++++ Dataset entries
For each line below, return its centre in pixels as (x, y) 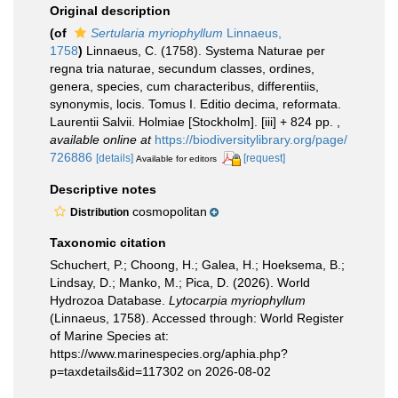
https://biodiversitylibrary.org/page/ (251, 139)
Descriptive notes (103, 189)
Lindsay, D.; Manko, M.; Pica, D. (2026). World (180, 282)
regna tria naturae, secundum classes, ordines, (182, 68)
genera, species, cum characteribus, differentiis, (184, 86)
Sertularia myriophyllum (157, 33)
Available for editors (176, 159)
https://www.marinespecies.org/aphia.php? (169, 353)
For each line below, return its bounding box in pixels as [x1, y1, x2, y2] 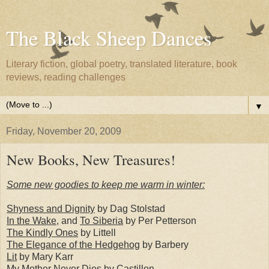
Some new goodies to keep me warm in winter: [7, 179, 205, 190]
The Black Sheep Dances [6, 24, 211, 52]
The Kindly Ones [7, 227, 78, 238]
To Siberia [80, 215, 123, 226]
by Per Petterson [123, 215, 196, 226]
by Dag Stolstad [95, 203, 165, 214]
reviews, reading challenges [6, 72, 125, 82]
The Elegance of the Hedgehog [7, 239, 140, 250]
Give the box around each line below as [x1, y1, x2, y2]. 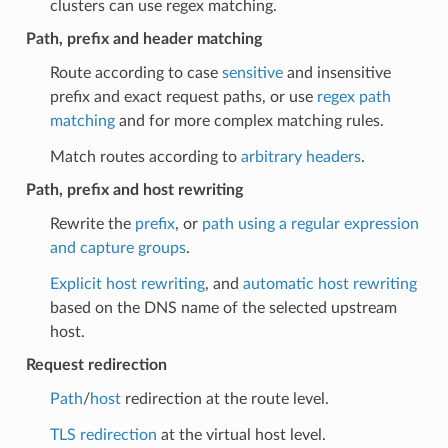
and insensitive [282, 64, 391, 81]
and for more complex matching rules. [114, 112, 384, 129]
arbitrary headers [240, 148, 361, 165]
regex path [316, 88, 391, 105]
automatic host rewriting [242, 275, 417, 292]
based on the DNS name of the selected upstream [49, 299, 397, 316]
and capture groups [49, 239, 186, 256]
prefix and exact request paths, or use [49, 88, 317, 105]
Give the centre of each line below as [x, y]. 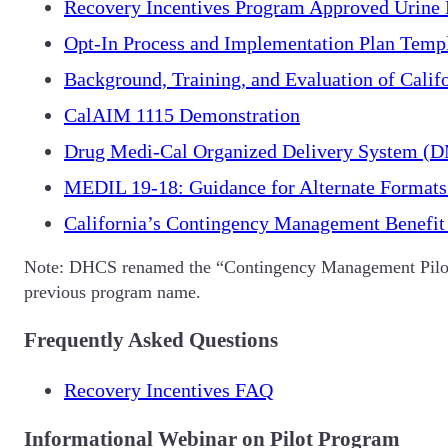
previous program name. [112, 291]
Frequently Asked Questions [151, 339]
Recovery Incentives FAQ [168, 389]
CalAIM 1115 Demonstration [182, 114]
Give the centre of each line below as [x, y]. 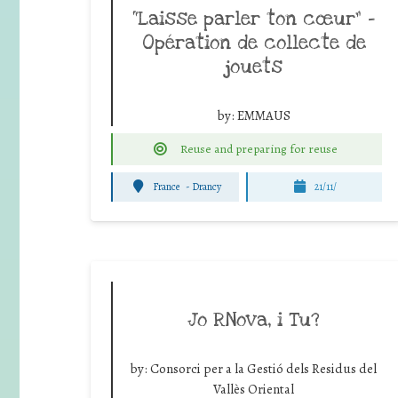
++++++++
Each line of the data should be printed again exactly. Please leave pictures out.

Result of the exercise —
For each line below, return its centre in pixels as (x, y) 
https://biodiversitylibrary.org/page/ (251, 139)
Descriptive notes (103, 189)
Lindsay, D.; Manko, M.; Pica, D. (2026). World (180, 282)
regna tria naturae, secundum classes, ordines, (182, 68)
genera, species, cum characteribus, differentiis, (184, 86)
Sertularia myriophyllum (157, 33)
Available for editors (176, 159)
https://www.marinespecies.org/aphia.php? (169, 353)
For each line below, return its bounding box in pixels as [x1, y1, x2, y2] 
Some new goodies to keep me warm in winter: [7, 179, 205, 190]
The Black Sheep Dances [6, 24, 211, 52]
The Kindly Ones [7, 227, 78, 238]
To Siberia [80, 215, 123, 226]
by Per Petterson [123, 215, 196, 226]
by Dag Stolstad [95, 203, 165, 214]
reviews, reading challenges [6, 72, 125, 82]
The Elegance of the Hedgehog [7, 239, 140, 250]
Give the box around each line below as [x1, y1, x2, y2]. 
and insensitive [282, 64, 391, 81]
and for more complex matching rules. [114, 112, 384, 129]
arbitrary headers [240, 148, 361, 165]
regex path [316, 88, 391, 105]
automatic host rewriting [242, 275, 417, 292]
based on the DNS name of the selected upstream [49, 299, 397, 316]
and capture groups [49, 239, 186, 256]
prefix and exact request paths, or use [49, 88, 317, 105]
Give the centre of each line below as [x, y]. 
previous program name. [112, 291]
Frequently Asked Questions [151, 339]
Recovery Incentives FAQ [168, 389]
CalAIM 1115 Demonstration [182, 114]
Give the centre of each line below as [x, y]. 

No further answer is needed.